There were voices in her ears. Nothing she could make out, not words she understood, but voices, women's voices, calling out. Was it her help they desired or her absence? Marian could not tell what it was they wanted, merely that they existed, that they filled her mind with sound and her heart with yearning.

His hand was warm in hers, but she was barely conscious of it. She led him without hesitation to the center of the summit, to the place where stacked stone had tumbled into ruin, from graceful lines into disarray. Most were lichen-clad, moss-grown, buried in soil and ground cover. Some had cracked wide open, broken into bits by frost and sun. Nothing here resembled a place to live, but live they had. She could feel it in her bones, sense it singing in her blood.

"Here," she said.

Robin stopped beside her. "The grave?"

She turned her face up to the moon, squinting at its brilliance. "No. The women worshipped here."

He was silent. Marian sensed his unease. She turned to him, to reassure him that she was welcome here, that so long as he was her consort he would be tolerated — but she forgot the intention as something came down between them. A hissing line of light lanced out of the sky, so cold it burned. They broke apart and fell back, guarding their eyes. In the flash of illumination Marian saw Robin's drawn and hollowed face, the grimness in his mouth. The bared blade of his sword glinted in the darkness.

She was Christian-born and — bred, not a goddess-worshipper. But something within responded to the place. She, a woman, had a right to be here. None of the women of Avalon had ever turned away one of their own, though not all had remained. What remained of them would not turn her away. Still, she was uneasy.

Resistance, Merlin had said. Robin had spoken of unseen enemies and evil beings. Marian sensed neither here, merely the memories of women who had left the world of men to make their own way, to find their own faith. That memory could make itself tangible did not, somehow, strike her as unusual. Not here. Not this night. Nor that the souls of the women, tied to the stone and soil of Avalon, would be present still. They had not known a heaven such as Christians did. They had worshipped another way.
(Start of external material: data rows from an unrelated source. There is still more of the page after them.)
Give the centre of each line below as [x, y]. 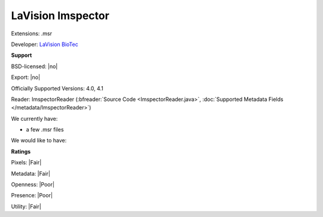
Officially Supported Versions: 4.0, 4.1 [57, 88]
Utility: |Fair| [26, 206]
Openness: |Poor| [33, 185]
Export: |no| [26, 77]
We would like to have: [39, 140]
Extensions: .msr [31, 33]
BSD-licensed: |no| [34, 66]
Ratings [21, 151]
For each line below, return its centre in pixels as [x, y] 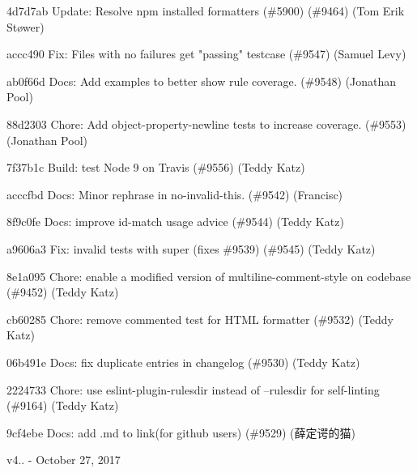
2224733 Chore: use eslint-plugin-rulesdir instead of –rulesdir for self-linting [193, 389]
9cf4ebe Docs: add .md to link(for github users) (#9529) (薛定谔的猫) [181, 432]
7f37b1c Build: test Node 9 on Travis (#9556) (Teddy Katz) [156, 167]
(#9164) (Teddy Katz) [63, 405]
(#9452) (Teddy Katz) [63, 292]
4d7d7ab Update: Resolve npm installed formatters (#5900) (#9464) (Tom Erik [206, 11]
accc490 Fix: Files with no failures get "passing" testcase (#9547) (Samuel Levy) [206, 54]
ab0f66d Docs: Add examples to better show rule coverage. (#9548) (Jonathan [201, 81]
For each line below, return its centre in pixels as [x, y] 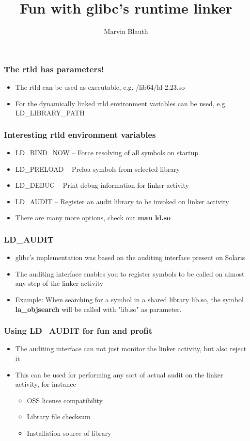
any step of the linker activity [59, 283]
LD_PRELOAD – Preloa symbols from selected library [98, 169]
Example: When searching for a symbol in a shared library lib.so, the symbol [129, 299]
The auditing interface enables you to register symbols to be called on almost [130, 273]
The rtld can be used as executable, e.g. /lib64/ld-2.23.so [100, 87]
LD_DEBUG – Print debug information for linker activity [102, 185]
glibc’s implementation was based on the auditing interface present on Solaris [130, 257]
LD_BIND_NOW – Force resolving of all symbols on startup [107, 153]

Blasphemy, the priests would say. Heresy. It was not Marian's way, but she could respect that women before her might seek another road. A woman's life was difficult, with or without a man.

Her man stood beside her.

Marian looked into his eyes. Blood yet ran down his jaw to drip upon his shoulder. She reached up, touched his face, felt the warmth of his flesh beneath the beard. Felt the stickiness of blood.
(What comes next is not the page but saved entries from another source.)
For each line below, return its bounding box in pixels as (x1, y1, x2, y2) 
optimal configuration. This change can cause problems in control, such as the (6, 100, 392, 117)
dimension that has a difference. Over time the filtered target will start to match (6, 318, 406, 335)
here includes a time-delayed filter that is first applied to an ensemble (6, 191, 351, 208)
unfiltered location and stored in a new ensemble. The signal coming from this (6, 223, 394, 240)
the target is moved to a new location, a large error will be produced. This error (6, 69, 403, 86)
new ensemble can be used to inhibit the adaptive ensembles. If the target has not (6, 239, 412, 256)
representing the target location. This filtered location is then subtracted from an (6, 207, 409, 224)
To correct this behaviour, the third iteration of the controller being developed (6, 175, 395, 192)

In her heart welled a strange, strong fierceness. We have come at Merlin's behest, she said within, not to disrupt, not to dishonor, but to set to rights what has been perverted. England — Britain — must prevail, but she cannot without your aid. Allow us to be the vessels of this aid. Let us have the sword.

A moment later, the answer was given.

Marian smiled. "I know the way."

His brows arched. "To the grave?"

She gestured. "Look."

She waited for him to see it, to find it, to remark in satisfaction. But he did none of those things. He looked, but he was blind.

"Here." She took his hand again, led him to the stone.

Beneath a scattering of dirt, encroached upon by ground cover, lay a flat, crude plinth of weathered stone half the length of Robin's height.

"This?" he asked. "This is — nothing."

The answer was immediate. "If men knew Arthur slept here, they would come. And if they came, they would undoubtedly expect a monument to the king. But that is not what the women, or Avalon, wished. Only peace. And that they offered Arthur."

He was dubious. "How can you be certain this is his grave? Surely others have died here."

She shrugged. "I can give you no explanation. I just — know." Because they have told me.

Robin closed his mouth on his next question and squatted down. He set aside his sword, then leaned forward. One hand went out to the stone, to touch its surface. He ran his fingers over the stone and stopped. His expression abruptly stilled.